Last update 17th March, 2017
Eugeni Bonet works with film, video and digital media. Since the 1970s, he has been moving across research and creative practice, spanning both audiovisual art and the moving image.
He curated several exhibitions and programmes, such as: Desmontaje: film, vídeo/apropiación, reciclaje (1993), Señales de vídeo: aspectos de la videocreación española de los últimos años (1995-1997), El cine calculado (1999-2001), Movimiento aparente: la invitación al viaje inmóvil en las tecnologías ubicuas del tiempo, la imagen y la pantalla (2000), Comer o no Comer, o las relaciones del arte con la comida en el siglo XX (2002, with Darío Corbeira y Carlos Jiménez), Properament en aquesta pantalla: el cinema lletrista, entre la discrepància i la sublevació (2005, with Eduard Escoffet), Gustavo Romano. Sabotaje en la máquina abstracta (2008), Desbordamiento de Val del Omar (2010-2011) and De trencar i estripar (2016). He co-authored two reference books on video art and film: En torno al vídeo (Barcelona: Gustavo Gili, 1980), together with Joaquim Dolls, Antoni Mercader and Antoni Muntadas; and Práctica fílmica y vanguardia artística en España, 1925-1981/The Avant-Garde Film in Spain (1983), together with Manuel Palacio.
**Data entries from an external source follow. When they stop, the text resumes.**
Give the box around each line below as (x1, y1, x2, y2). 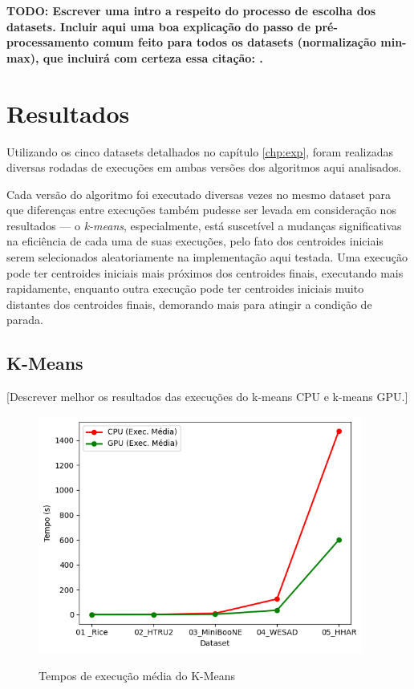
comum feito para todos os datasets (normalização (93, 34, 376, 51)
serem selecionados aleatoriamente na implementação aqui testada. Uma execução (6, 249, 408, 265)
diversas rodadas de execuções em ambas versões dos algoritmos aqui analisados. (6, 159, 402, 176)
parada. (6, 311, 43, 328)
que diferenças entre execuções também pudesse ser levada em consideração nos (6, 201, 396, 218)
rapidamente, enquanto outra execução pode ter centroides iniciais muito (6, 280, 364, 297)
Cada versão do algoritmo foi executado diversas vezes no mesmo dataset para (6, 185, 391, 202)
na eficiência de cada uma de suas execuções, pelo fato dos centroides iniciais (6, 233, 384, 249)
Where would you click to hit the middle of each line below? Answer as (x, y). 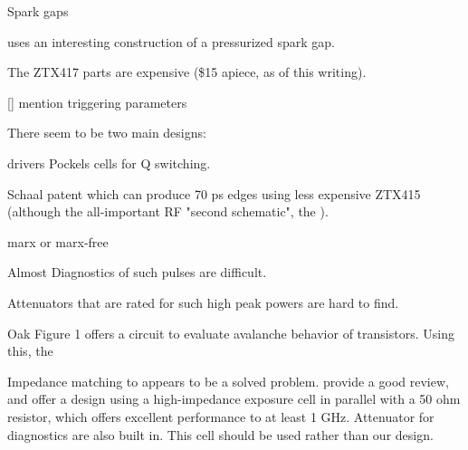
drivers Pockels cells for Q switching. (109, 163)
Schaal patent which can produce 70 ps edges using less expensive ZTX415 (214, 193)
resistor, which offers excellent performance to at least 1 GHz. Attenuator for (221, 416)
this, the (30, 351)
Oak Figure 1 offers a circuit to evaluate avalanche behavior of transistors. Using (231, 333)
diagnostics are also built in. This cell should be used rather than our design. (220, 434)
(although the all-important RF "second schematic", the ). (168, 211)
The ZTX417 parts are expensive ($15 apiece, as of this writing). (187, 72)
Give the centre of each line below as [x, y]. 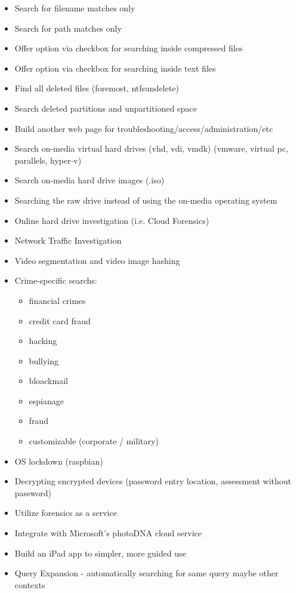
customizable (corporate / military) [94, 441]
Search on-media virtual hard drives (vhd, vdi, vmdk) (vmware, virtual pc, [151, 148]
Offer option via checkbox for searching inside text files [115, 68]
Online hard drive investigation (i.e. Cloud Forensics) [112, 220]
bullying [44, 360]
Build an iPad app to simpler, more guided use [100, 553]
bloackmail [48, 381]
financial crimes [57, 300]
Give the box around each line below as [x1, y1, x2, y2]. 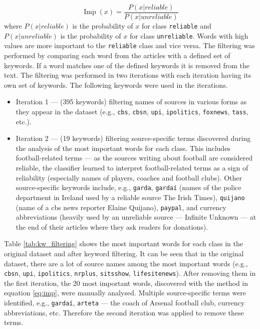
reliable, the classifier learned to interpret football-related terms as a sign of [16, 162, 248, 173]
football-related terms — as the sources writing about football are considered [16, 152, 253, 163]
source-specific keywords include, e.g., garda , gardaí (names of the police [16, 182, 241, 193]
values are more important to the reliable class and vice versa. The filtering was [4, 40, 255, 51]
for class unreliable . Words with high [129, 30, 248, 41]
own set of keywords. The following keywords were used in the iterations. [4, 79, 228, 90]
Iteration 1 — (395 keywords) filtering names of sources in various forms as [16, 96, 247, 107]
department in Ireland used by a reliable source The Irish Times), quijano [16, 192, 245, 202]

Many of his texts and essays were compiled in Escritos de vista y oído (2014). Beginning in the 1970s, he has created film sculptures, multiple channel projections, as well as feature films, like Tira tu reloj al agua (2003-2004) and eGolem (2007- ongoing), also conceived for an online version. He also works with shorter formats and multi-screen devices and often experiments with found footage and recycled images.
In 2014, the MACBA (Museo de Arte Contemporáneo de Barcelona) dedicated him a large exhibition titled El ojo escucha. Eugeni Bonet: pantallas, proyecciones, escritos, which testified to his activity as an artist, curator and writer.